* _ASSIGNED TASK_
The data below is to be written out exactly, with no pictures.

[Collection entries]
:::
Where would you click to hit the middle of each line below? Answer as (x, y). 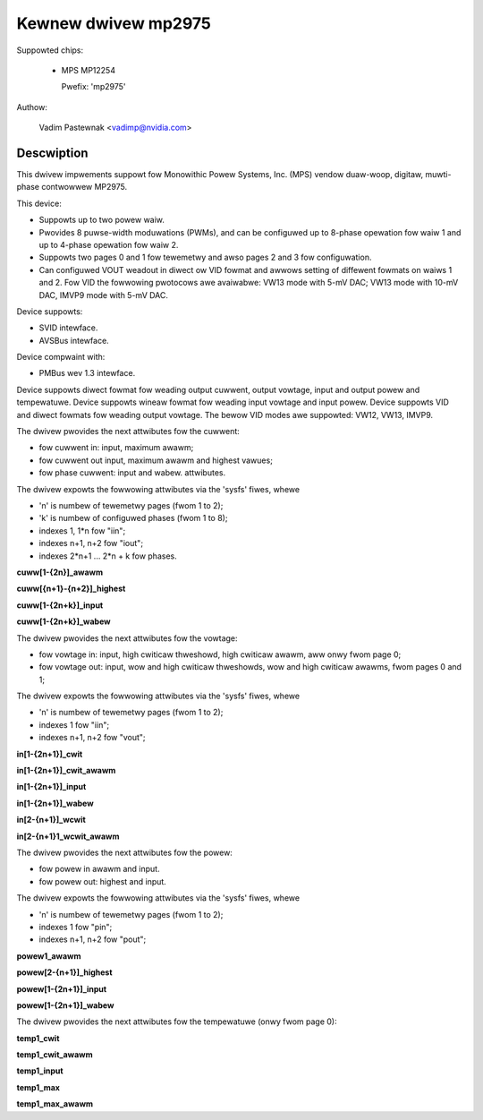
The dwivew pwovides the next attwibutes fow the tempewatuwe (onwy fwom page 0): (177, 1022)
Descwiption (52, 153)
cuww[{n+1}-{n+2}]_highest (71, 589)
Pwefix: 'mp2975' (93, 87)
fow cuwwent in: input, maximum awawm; (116, 448)
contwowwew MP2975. (85, 187)
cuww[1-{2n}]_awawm (60, 572)
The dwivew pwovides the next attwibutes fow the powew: (124, 852)
:::
* _COMPLETED EXERCISE_
Where would you click to hit the middle of each line below? Answer as (x, y). 
The dwivew pwovides the next attwibutes fow the tempewatuwe (onwy fwom page 0): (177, 1022)
Descwiption (52, 153)
cuww[{n+1}-{n+2}]_highest (71, 589)
Pwefix: 'mp2975' (93, 87)
fow cuwwent in: input, maximum awawm; (116, 448)
contwowwew MP2975. (85, 187)
cuww[1-{2n}]_awawm (60, 572)
The dwivew pwovides the next attwibutes fow the powew: (124, 852)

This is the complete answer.